UP is nearing its goal of hiring 1,400 train and engine employees this year, with two-thirds of the new hires in active service and one-third in training, executives said at an investor conference last week.

But the railroad remains short of crews across its northern tier and is offering hiring bonuses of $10,000 to $25,000 to new conductors at some locations, including Cheyenne and Green River, Wyo.; Salt Lake City and Helper, Utah; Portland, Ore.; and Seattle.

“We still have those pockets where we are constrained,” Eric Gehringer, UP’s executive vice president of operations, said last week.

RailTrends is sponsored by trade publication Progressive Railroading and independent analyst Anthony B. Hatch.

12 thoughts on “Union Pacific asks customers to meter traffic or face embargoes

  1. Wall street has become all powerful in it’s push to make everything as profitable as possible with as little outlay as possible.

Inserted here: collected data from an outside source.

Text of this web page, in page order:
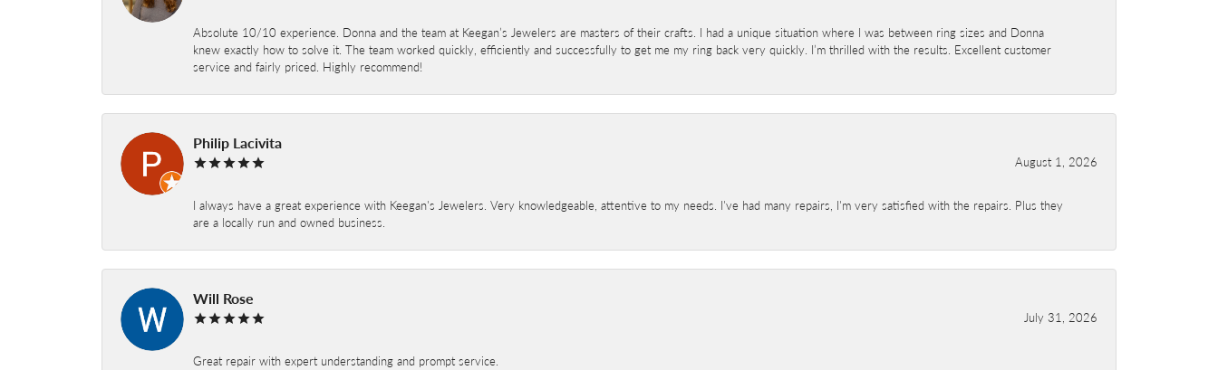
Absolute 10/10 experience. Donna and the team at Keegan’s Jewelers are masters of their crafts. I had a unique situation where I was between ring sizes and Donna
knew exactly how to solve it. The team worked quickly, efficiently and successfully to get me my ring back very quickly. I’m thrilled with the results. Excellent customer
service and fairly priced. Highly recommend!
Philip Lacivita
August 1, 2026
I always have a great experience with Keegan's Jewelers. Very knowledgeable, attentive to my needs. I've had many repairs, I'm very satisfied with the repairs. Plus they
are a locally run and owned business.
Will Rose
July 31, 2026
Great repair with expert understanding and prompt service.
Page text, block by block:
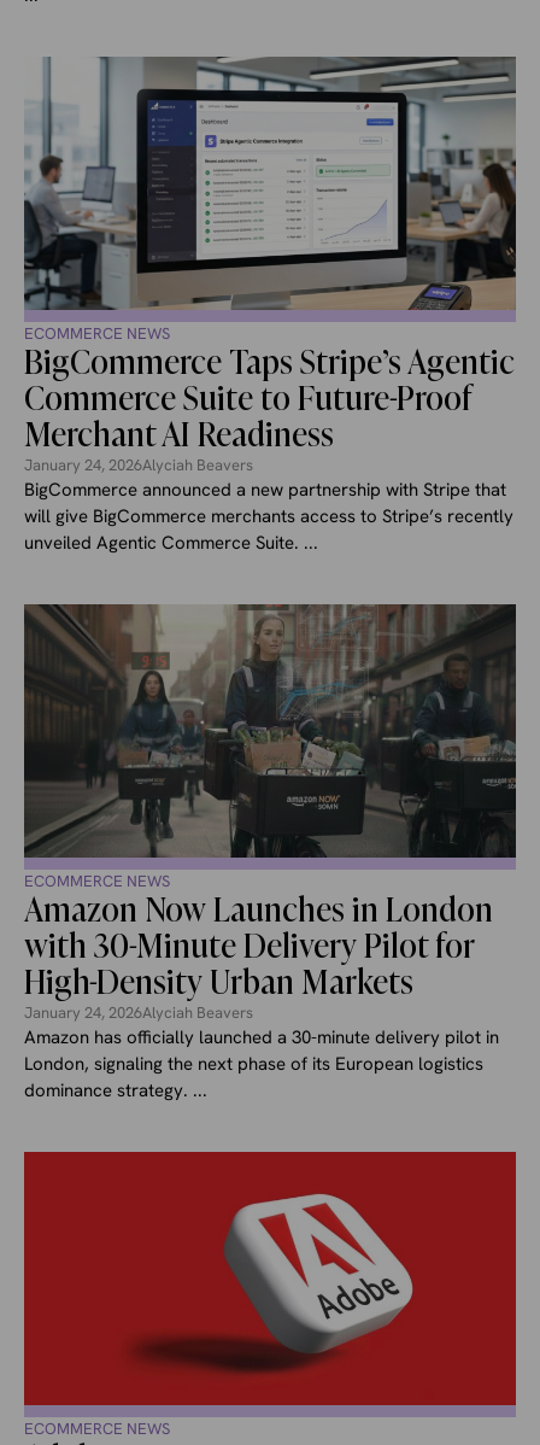
ECOMMERCE NEWS
BigCommerce Taps Stripe’s Agentic
Commerce Suite to Future-Proof
Merchant AI Readiness
January 24, 2026Alyciah Beavers
BigCommerce announced a new partnership with Stripe that
will give BigCommerce merchants access to Stripe’s recently
unveiled Agentic Commerce Suite. ...
ECOMMERCE NEWS
Amazon Now Launches in London
with 30-Minute Delivery Pilot for
High-Density Urban Markets
January 24, 2026Alyciah Beavers
Amazon has officially launched a 30-minute delivery pilot in
London, signaling the next phase of its European logistics
dominance strategy. ...
ECOMMERCE NEWS
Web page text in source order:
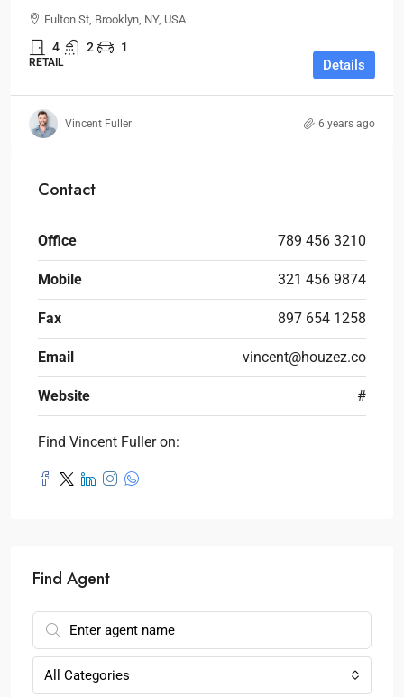
Fulton St, Brooklyn, NY, USA
4 2 1
RETAIL Details
Vincent Fuller 6 years ago
Contact
Office 789 456 3210
Mobile 321 456 9874
Fax 897 654 1258
Email vincent@houzez.co
Website #
Find Vincent Fuller on:
Find Agent
All Categories
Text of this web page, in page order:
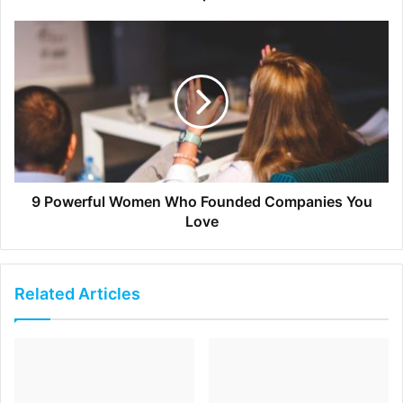
[ad_2]
Source link
9 Powerful Women Who Founded Companies You
Love
Related Articles
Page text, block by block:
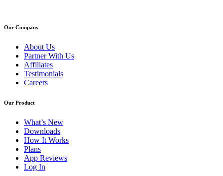
Our Company
About Us
Partner With Us
Affiliates
Testimonials
Careers
Our Product
What’s New
Downloads
How It Works
Plans
App Reviews
Log In
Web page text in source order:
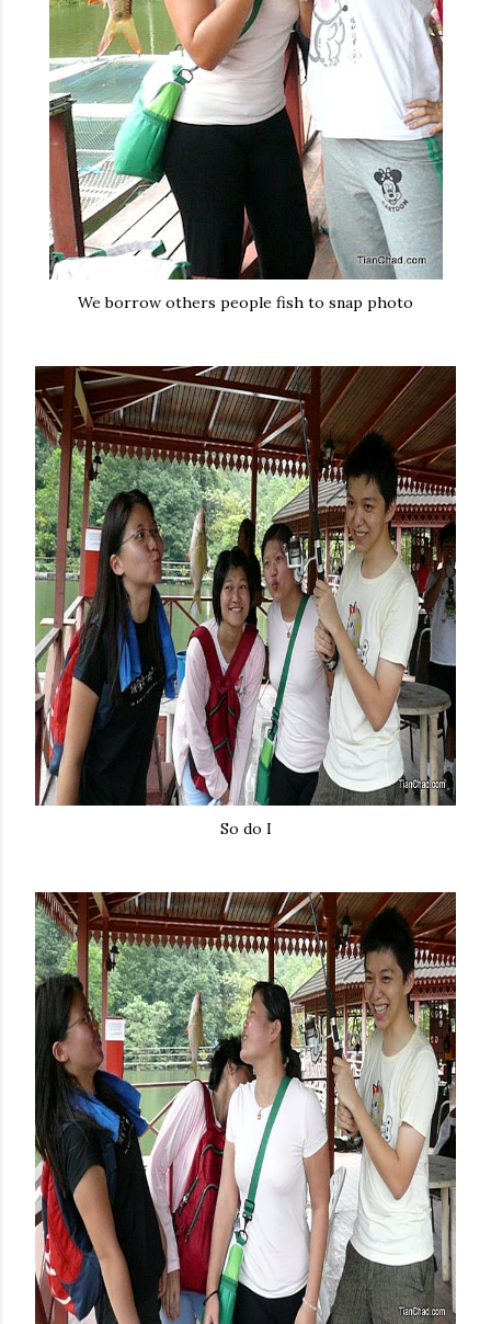
We borrow others people fish to snap photo
So do I
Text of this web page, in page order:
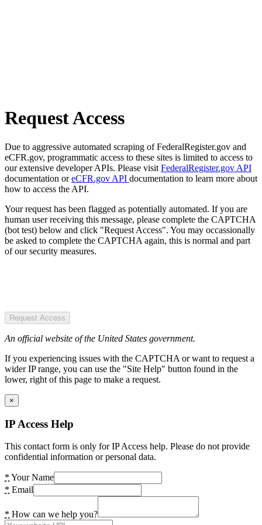
Request Access
Due to aggressive automated scraping of FederalRegister.gov and
eCFR.gov, programmatic access to these sites is limited to access to
our extensive developer APIs. Please visit FederalRegister.gov API
documentation oreCFR.gov API documentation to learn more about
how to access the API.
Your request has been flagged as potentially automated. If you are
human user receiving this message, please complete the CAPTCHA
(bot test) below and click "Request Access". You may occassionally
be asked to complete the CAPTCHA again, this is normal and part
of our security measures.
Request Access
An official website of the United States government.
If you experiencing issues with the CAPTCHA or want to request a
wider IP range, you can use the "Site Help" button found in the
lower, right of this page to make a request.
×
IP Access Help
This contact form is only for IP Access help. Please do not provide
confidential information or personal data.
* Your Name
* Email
* How can we help you?
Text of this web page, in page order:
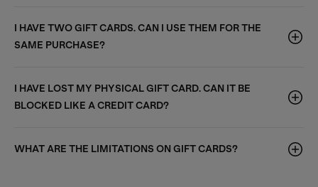
I HAVE TWO GIFT CARDS. CAN I USE THEM FOR THE
SAME PURCHASE?
I HAVE LOST MY PHYSICAL GIFT CARD. CAN IT BE
BLOCKED LIKE A CREDIT CARD?
WHAT ARE THE LIMITATIONS ON GIFT CARDS?
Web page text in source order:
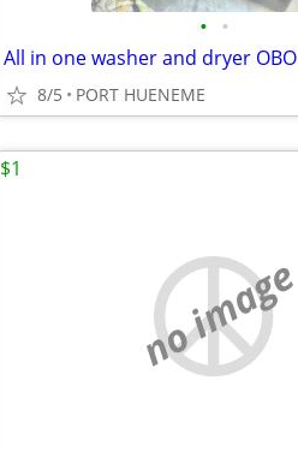
• •
All in one washer and dryer OBO
8/5 PORT HUENEME
no image
$1
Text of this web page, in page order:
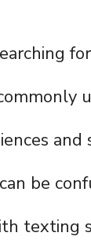
and
be
texting

They appear to be trying to create a new way to do what they did with much US business when corporations moved all manufacturing off shore to eliminate all US based workers and expenses. In this case they want to improve profits by boasting transportation prices but limit what they will haul. Hey as long as management gets a fat bonus who cares.

  2. Mr Healey and Mr Landey, You want our government to take control of the railroad? I am afraid that our government is to busy trying to convict our past president, and now that the house has a majority they will probably try to impeach sleepy Joe. (BTW I am not a fan of either) I’m afraid that the next two years will be tied up with political name calling and more division. Sorry no time to run a railroad with politics at stake.

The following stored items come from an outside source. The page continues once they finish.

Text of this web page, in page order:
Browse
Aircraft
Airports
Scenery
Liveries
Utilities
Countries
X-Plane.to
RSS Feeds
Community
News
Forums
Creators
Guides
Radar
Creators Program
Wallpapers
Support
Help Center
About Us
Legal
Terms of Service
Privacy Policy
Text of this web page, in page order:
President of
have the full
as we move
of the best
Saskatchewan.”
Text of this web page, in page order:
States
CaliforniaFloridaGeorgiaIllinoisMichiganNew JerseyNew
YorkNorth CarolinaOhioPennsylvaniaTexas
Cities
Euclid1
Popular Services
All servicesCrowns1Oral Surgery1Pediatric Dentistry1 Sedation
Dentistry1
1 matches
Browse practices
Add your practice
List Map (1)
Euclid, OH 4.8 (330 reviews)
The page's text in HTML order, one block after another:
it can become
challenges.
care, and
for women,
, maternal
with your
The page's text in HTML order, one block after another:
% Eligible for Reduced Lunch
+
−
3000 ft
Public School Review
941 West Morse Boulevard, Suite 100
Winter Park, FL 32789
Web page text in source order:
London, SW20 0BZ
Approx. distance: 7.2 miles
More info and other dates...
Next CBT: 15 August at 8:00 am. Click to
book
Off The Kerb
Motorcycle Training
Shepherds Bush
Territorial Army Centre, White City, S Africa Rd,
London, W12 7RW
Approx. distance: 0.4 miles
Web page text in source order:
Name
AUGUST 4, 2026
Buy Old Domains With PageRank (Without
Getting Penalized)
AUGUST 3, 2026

  3. Do you really think that government operation will really improve things??? Look at Amtrak or look at the nationalization of railroads during WW1. They didn’t repeat that mistake during WW2. Maybe the answer lies in limiting the power of the hedge funds that are major stakeholders in the major railroad companies.

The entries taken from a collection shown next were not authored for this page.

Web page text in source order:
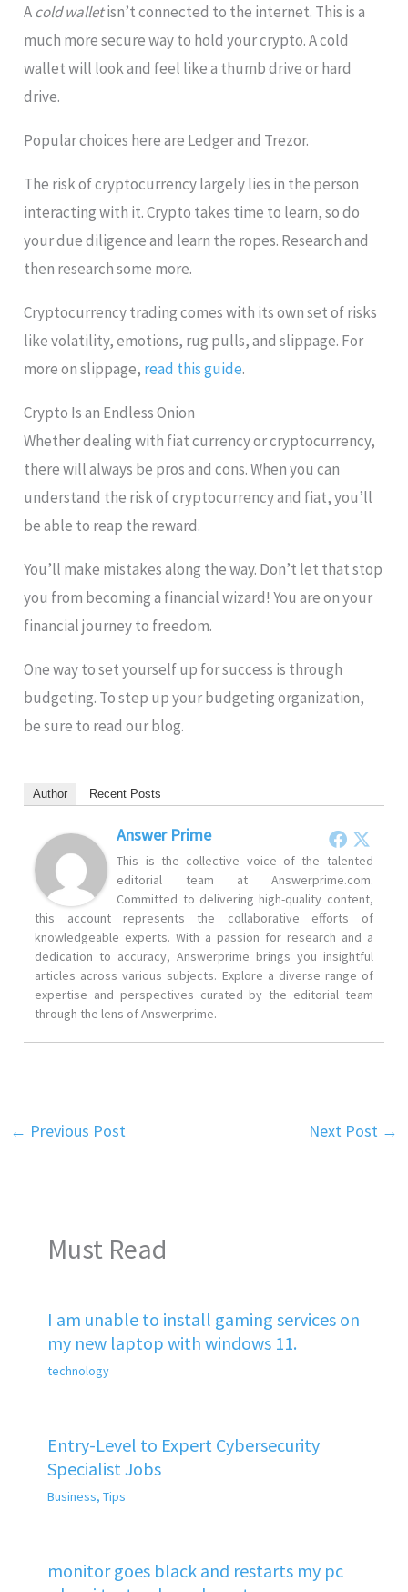
Acold walletisn’t connected to the internet. This is a
much more secure way to hold your crypto. A cold
wallet will look and feel like a thumb drive or hard
drive.
Popular choices here are Ledger and Trezor.
The risk of cryptocurrency largely lies in the person
interacting with it. Crypto takes time to learn, so do
your due diligence and learn the ropes. Research and
then research some more.
Cryptocurrency trading comes with its own set of risks
like volatility, emotions, rug pulls, and slippage. For
more on slippage, read this guide.
Crypto Is an Endless Onion
Whether dealing with fiat currency or cryptocurrency,
there will always be pros and cons. When you can
understand the risk of cryptocurrency and fiat, you’ll
be able to reap the reward.
You’ll make mistakes along the way. Don’t let that stop
you from becoming a financial wizard! You are on your
financial journey to freedom.
One way to set yourself up for success is through
budgeting. To step up your budgeting organization,
be sure to read our blog.
Author Recent Posts
Answer Prime
This is the collective voice of the talented
editorial team at Answerprime.com.
Committed to delivering high-quality content,
this account represents the collaborative efforts of
knowledgeable experts. With a passion for research and a
dedication to accuracy, Answerprime brings you insightful
articles across various subjects. Explore a diverse range of
expertise and perspectives curated by the editorial team
through the lens of Answerprime.
← Previous Post Next Post →
Must Read
I am unable to install gaming services on
my new laptop with windows 11.
technology
Entry-Level to Expert Cybersecurity
Specialist Jobs
Business, Tips
monitor goes black and restarts my pc

  4. Surprise surprise. The other big western road will follow suit in short order…….. they’re back to making all but their intermodal trains notch 0 over 40 which in essence relegates all trains other than intermodal no faster than 40 or slower. It’s all supposed technology and computer modeling that does nothing more than screw up how a railroad should run. Oh and wi tronix the famous Barney boxes that pretty much spy on every move being made in the engine up to and including flushing the toilet(sarcasm about the toilet) is in the process of convincing the railroads that by 2035 they won’t need anyone in the cab because AI will run the whole shebang……….I say go for it, all technology has done in my career is throw an anchor out on real railroading , so if they want the place to come to a complete and total demise in 15 years time by all means go for it. Their genius computer people have done nothing to move freight faster, only impair the fast and efficient movement of that freight because they ask the wrong people and ask the wrong questions to those wrong people that have no institutional knowledge of how a railroad needs to run to be efficient and speedy. Freight railroading could be so much more useful to the transportation system as a whole and dare I say it way more profitable if they’d actually concentrate on the basics and move the damn freight instead of finding ways to park it or kill,it off altogether. In my career all I’ve seen is the more dependent of computer technology they get the less efficient it’s gotten. Computers have their place in railroading most definitely, but their use has to be in tune with keeping the place fluid and all I’ve seen is theyve made mountains out of molehills with every new latest and greatest system upgrade or improvement. To me it’s where they focus on……. And it’s not moving the freight. $$$$$$$$$$$$$$$$$$$$$$$$$$

  5. So they are saying “We are making record profits on the business we have. Take your freight to someone else and leave us alone!”

    1. And what at worst? Fascism? But honestly, I do think that Union Pacific needs an overhaul of it’s management and current operations. The current management is so greedy.

  6. This corporation needs to be seized by the government as a public nuisance, its management dismissed — and the railroad put up for auction to another set of owners.